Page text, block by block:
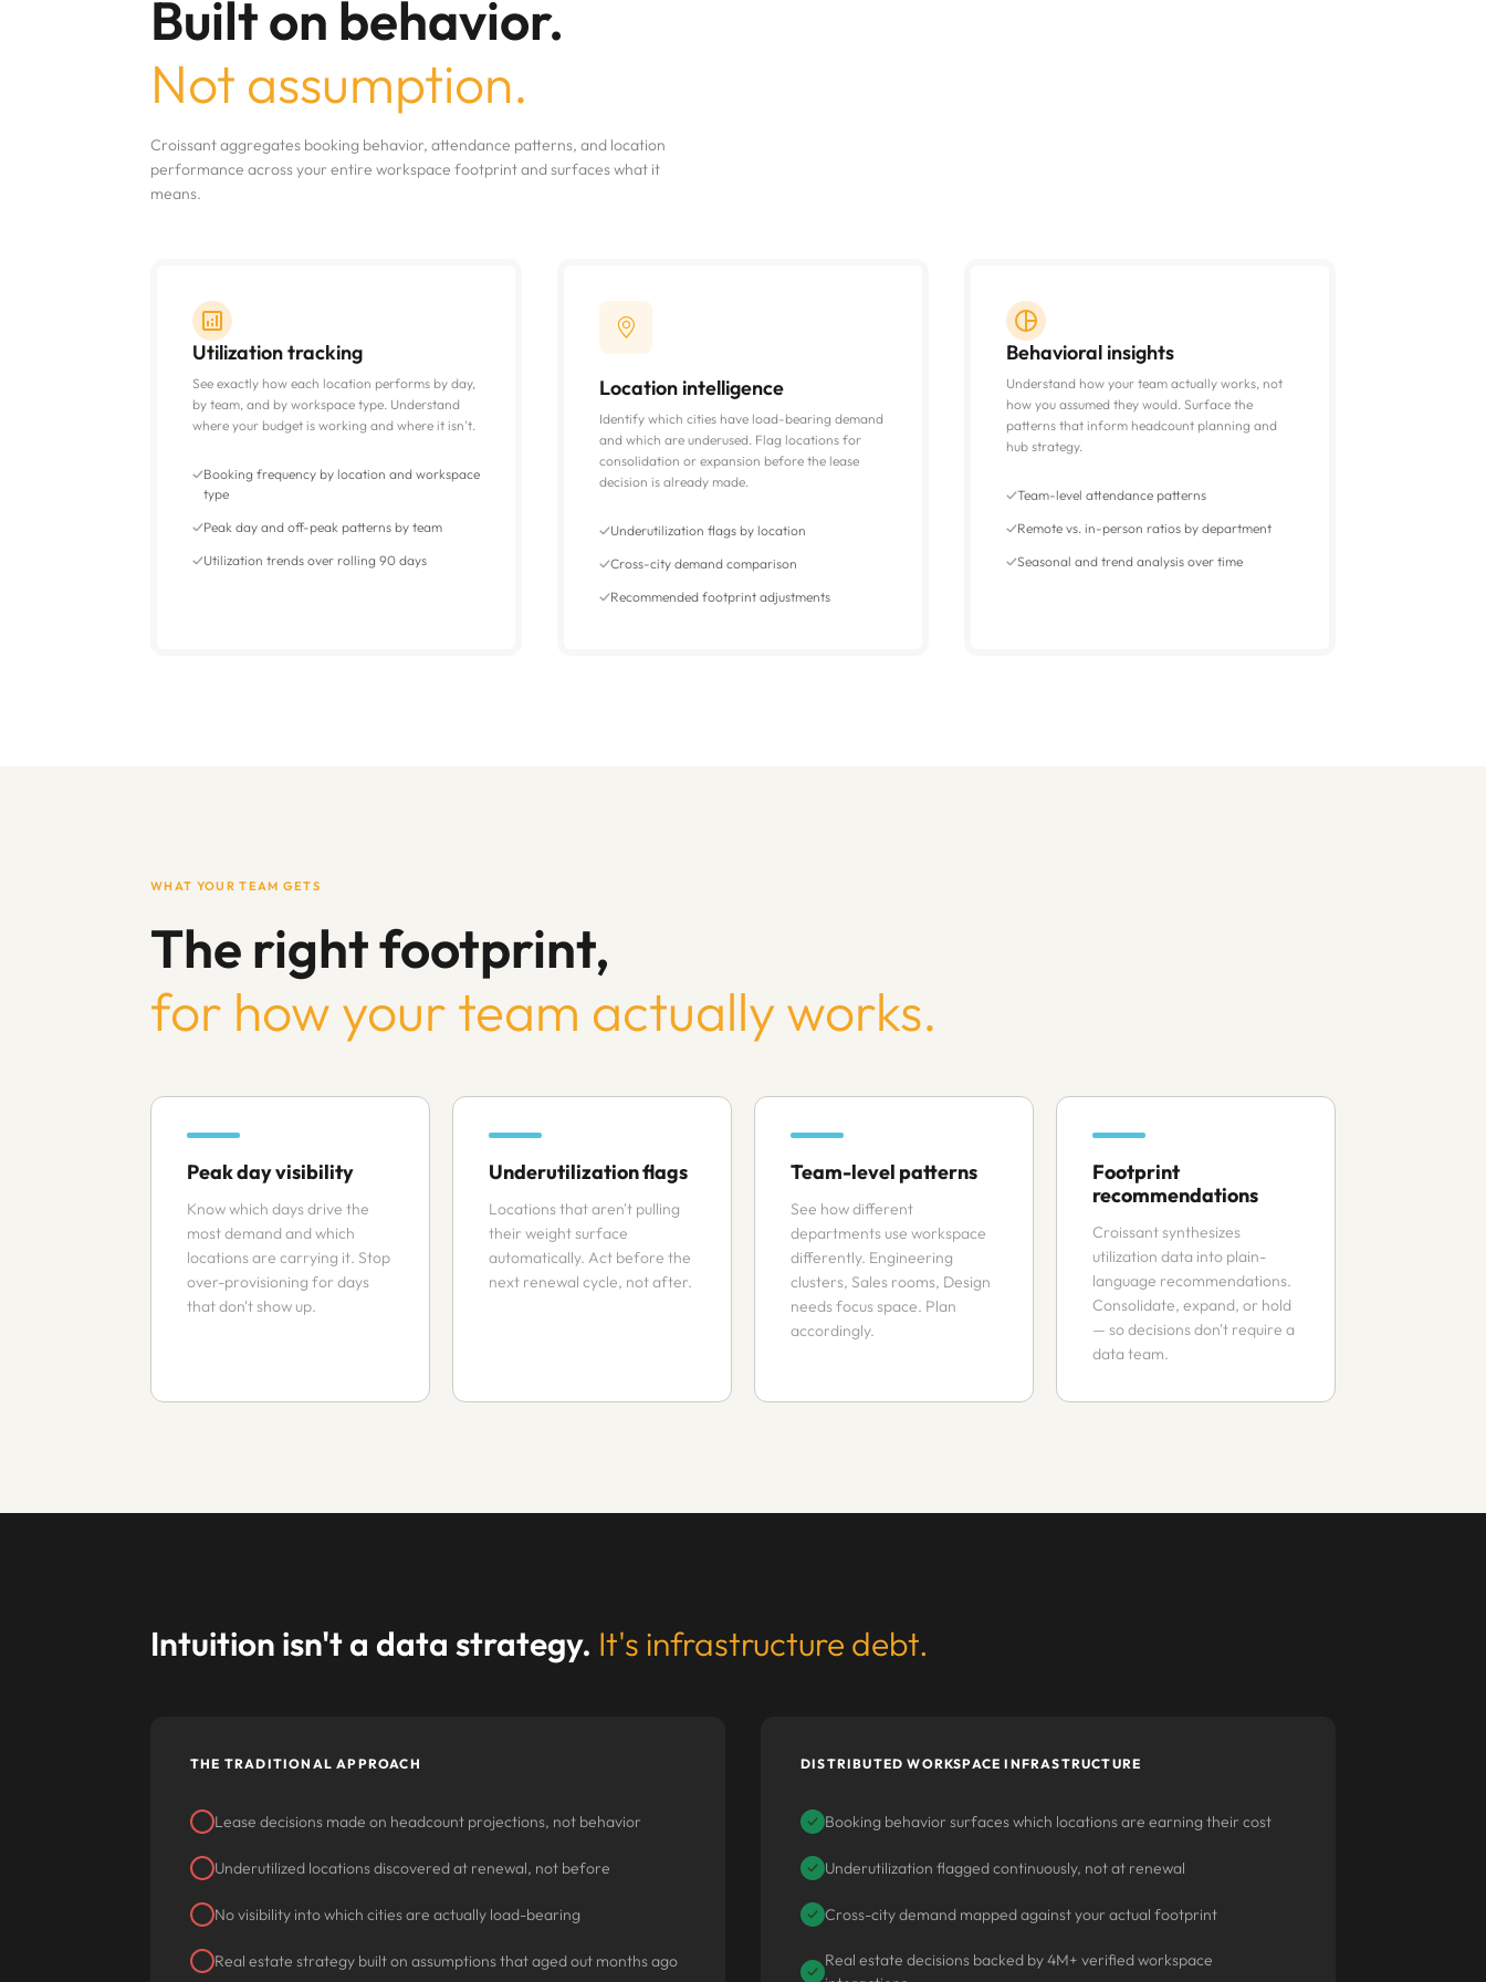
Built on behavior.
Not assumption.
Croissant aggregates booking behavior, attendance patterns, and location
performance across your entire workspace footprint and surfaces what it
means.
Utilization tracking
See exactly how each location performs by day,
by team, and by workspace type. Understand
where your budget is working and where it isn't.
Booking frequency by location and workspace
type
Peak day and off-peak patterns by team
Utilization trends over rolling 90 days
Location intelligence
Identify which cities have load-bearing demand
and which are underused. Flag locations for
consolidation or expansion before the lease
decision is already made.
Underutilization flags by location
Cross-city demand comparison
Recommended footprint adjustments
Behavioral insights
Understand how your team actually works, not
how you assumed they would. Surface the
patterns that inform headcount planning and
hub strategy.
Team-level attendance patterns
Remote vs. in-person ratios by department
Seasonal and trend analysis over time
WHAT YOUR TEAM GETS
The right footprint,
for how your team actually works.
Peak day visibility
Know which days drive the
most demand and which
locations are carrying it. Stop
over-provisioning for days
that don't show up.
Underutilization flags
Locations that aren't pulling
their weight surface
automatically. Act before the
next renewal cycle, not after.
Team-level patterns
See how different
departments use workspace
differently. Engineering
clusters, Sales rooms, Design
needs focus space. Plan
accordingly.
Footprint
recommendations
Croissant synthesizes
utilization data into plain-
language recommendations.
Consolidate, expand, or hold
— so decisions don't require a
data team.
Intuition isn't a data strategy. It's infrastructure debt.
THE TRADITIONAL APPROACH
Lease decisions made on headcount projections, not behavior
Underutilized locations discovered at renewal, not before
No visibility into which cities are actually load-bearing
Real estate strategy built on assumptions that aged out months ago
DISTRIBUTED WORKSPACE INFRASTRUCTURE
✓ Booking behavior surfaces which locations are earning their cost
✓ Underutilization flagged continuously, not at renewal
✓ Cross-city demand mapped against your actual footprint
✓
Real estate decisions backed by 4M+ verified workspace
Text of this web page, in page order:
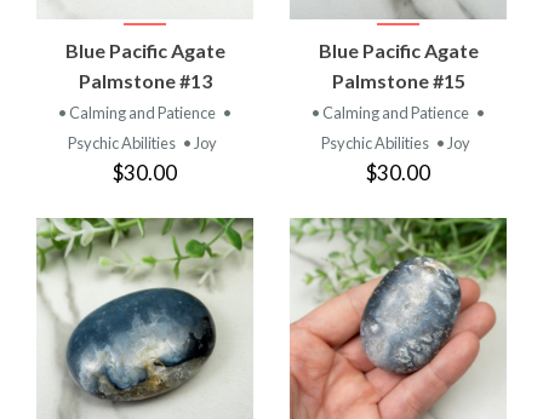
Blue Pacific Agate
Palmstone #13
• Calming and Patience •
Psychic Abilities • Joy
$30.00
Blue Pacific Agate
Palmstone #15
• Calming and Patience •
Psychic Abilities • Joy
$30.00
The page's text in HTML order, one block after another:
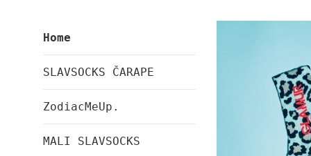
SLAVSOCKS
Home
SLAVSOCKS ČARAPE
ZodiacMeUp.
MALI SLAVSOCKS
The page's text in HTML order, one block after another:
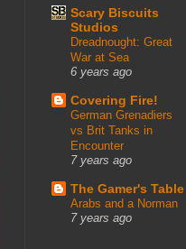
Scary Biscuits
Studios
Dreadnought: Great
War at Sea
6 years ago
Covering Fire!
German Grenadiers
vs Brit Tanks in
Encounter
7 years ago
The Gamer's Table
Arabs and a Norman
7 years ago
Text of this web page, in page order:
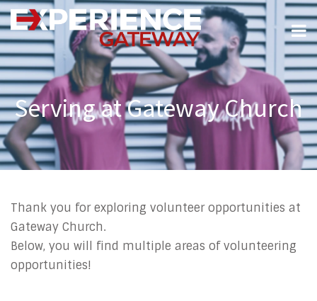
Serving at Gateway Church
Thank you for exploring volunteer opportunities at
Gateway Church.
Below, you will find multiple areas of volunteering
opportunities!
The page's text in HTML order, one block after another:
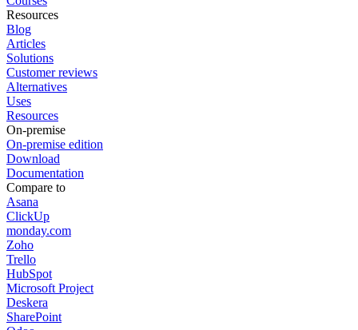
Resources
Blog
Articles
Solutions
Customer reviews
Alternatives
Uses
Resources
On-premise
On-premise edition
Download
Documentation
Compare to
Asana
ClickUp
monday.com
Zoho
Trello
HubSpot
Microsoft Project
Deskera
SharePoint
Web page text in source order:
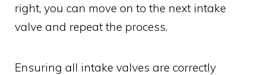
right, you can move on to the next intake
valve and repeat the process.
Ensuring all intake valves are correctly
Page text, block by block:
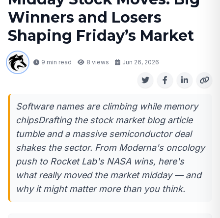
Winners and Losers
Shaping Friday’s Market
9 min read 8 views Jun 26, 2026
Software names are climbing while memory
chipsDrafting the stock market blog article
tumble and a massive semiconductor deal
shakes the sector. From Moderna's oncology
push to Rocket Lab's NASA wins, here's
what really moved the market midday — and
why it might matter more than you think.
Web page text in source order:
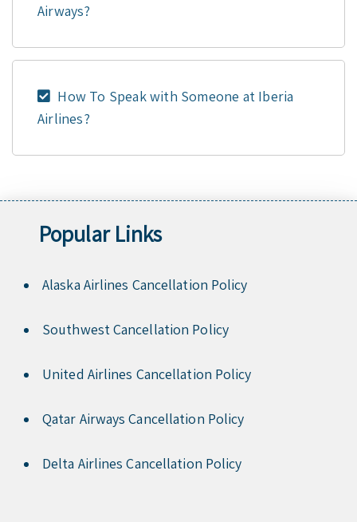
Airways?
How To Speak with Someone at Iberia
Airlines?
Popular Links
Alaska Airlines Cancellation Policy
Southwest Cancellation Policy
United Airlines Cancellation Policy
Qatar Airways Cancellation Policy
Delta Airlines Cancellation Policy
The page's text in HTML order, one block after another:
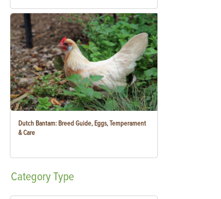
Dutch Bantam: Breed Guide, Eggs, Temperament
& Care
CategoryType
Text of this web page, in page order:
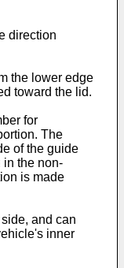
direction
the lower edge
toward the lid.
for
The
of the guide
in the non-
is made
and can
inner
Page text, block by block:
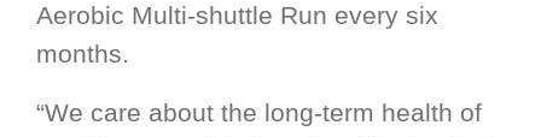
Aerobic Multi-shuttle Run every six
months.
“We care about the long-term health of
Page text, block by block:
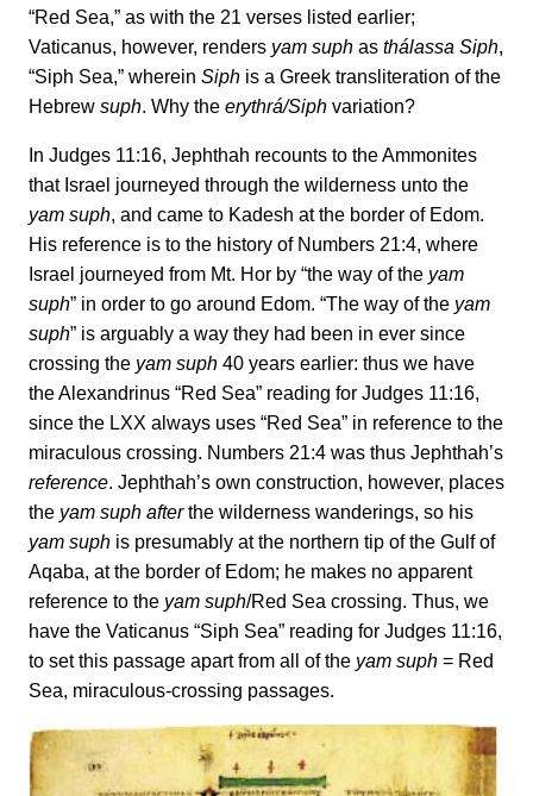
“Red Sea,” as with the 21 verses listed earlier;
Vaticanus, however, renders yam suph as thálassa Siph,
“Siph Sea,” wherein Siph is a Greek transliteration of the
Hebrew suph. Why the erythrá/Siph variation?
In Judges 11:16, Jephthah recounts to the Ammonites
that Israel journeyed through the wilderness unto the
yam suph, and came to Kadesh at the border of Edom.
His reference is to the history of Numbers 21:4, where
Israel journeyed from Mt. Hor by “the way of the yam
suph” in order to go around Edom. “The way of the yam
suph” is arguably a way they had been in ever since
crossing the yam suph 40 years earlier: thus we have
the Alexandrinus “Red Sea” reading for Judges 11:16,
since the LXX always uses “Red Sea” in reference to the
miraculous crossing. Numbers 21:4 was thus Jephthah’s
reference. Jephthah’s own construction, however, places
the yam suph afterthe wilderness wanderings, so his
yam suph is presumably at the northern tip of the Gulf of
Aqaba, at the border of Edom; he makes no apparent
reference to the yam suph/Red Sea crossing. Thus, we
have the Vaticanus “Siph Sea” reading for Judges 11:16,
to set this passage apart from all of the yam suph = Red
Sea, miraculous-crossing passages.
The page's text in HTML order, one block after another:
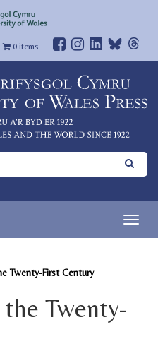
0items
Twenty-First Century
the Twenty-
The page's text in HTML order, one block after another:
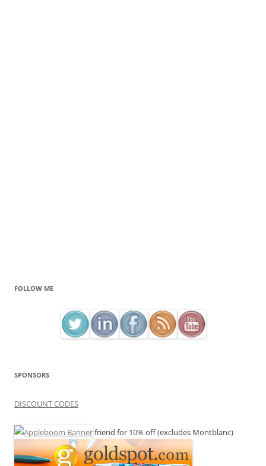
FOLLOW ME
SPONSORS
DISCOUNT CODES
friend for 10% off (excludes Montblanc)
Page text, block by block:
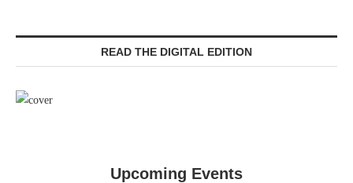
READ THE DIGITAL EDITION
Upcoming Events
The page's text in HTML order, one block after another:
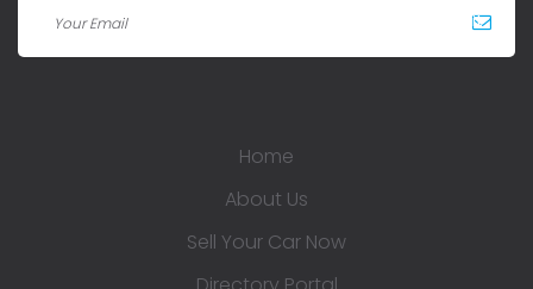
Home
About Us
Sell Your Car Now
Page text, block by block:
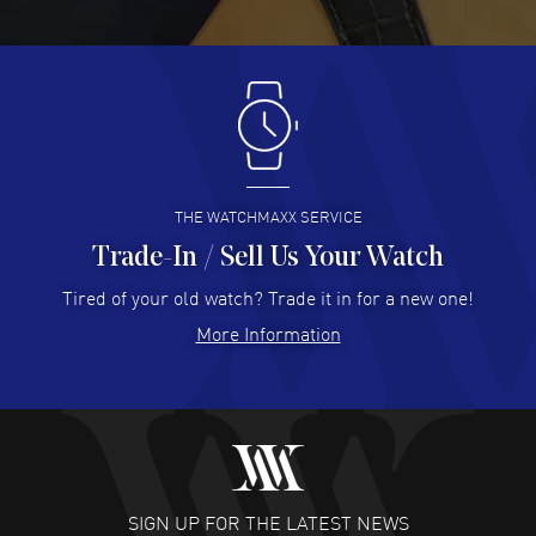
Antonio Suarez- 02 Aug 2026
I like the myriad payment options. This is the fourth time
I buy from watchmaxx.
READ MORE
Hector Caro - 31 Jul 2026
Super easy, super fast check out, and no waiting list.
READ MORE
Fabulous experience ! easy to navigate and great
customer support. Beautiful watch selections, great
THE WATCHMAXX SERVICE
Trade-In / Sell Us Your Watch
Tired of your old watch? Trade it in for a new one!
More Information
SIGN UP FOR THE LATEST NEWS

┄┄┄┄┄┄┄┄┄┄┄┄┄┄┄┄┄┄┄┄

Assignment: Each line between the one holding "right, you can move on to the next intake" and the one holding "shakes the sector. From Moderna's oncology", inclusive, should be copied exactly as it appears above, and pictures should be omitted.

Result for this exercise:
right, you can move on to the next intake
valve and repeat the process.
Ensuring all intake valves are correctly
Page text, block by block:
Winners and Losers
Shaping Friday’s Market
9 min read 8 views Jun 26, 2026
Software names are climbing while memory
chipsDrafting the stock market blog article
tumble and a massive semiconductor deal
shakes the sector. From Moderna's oncology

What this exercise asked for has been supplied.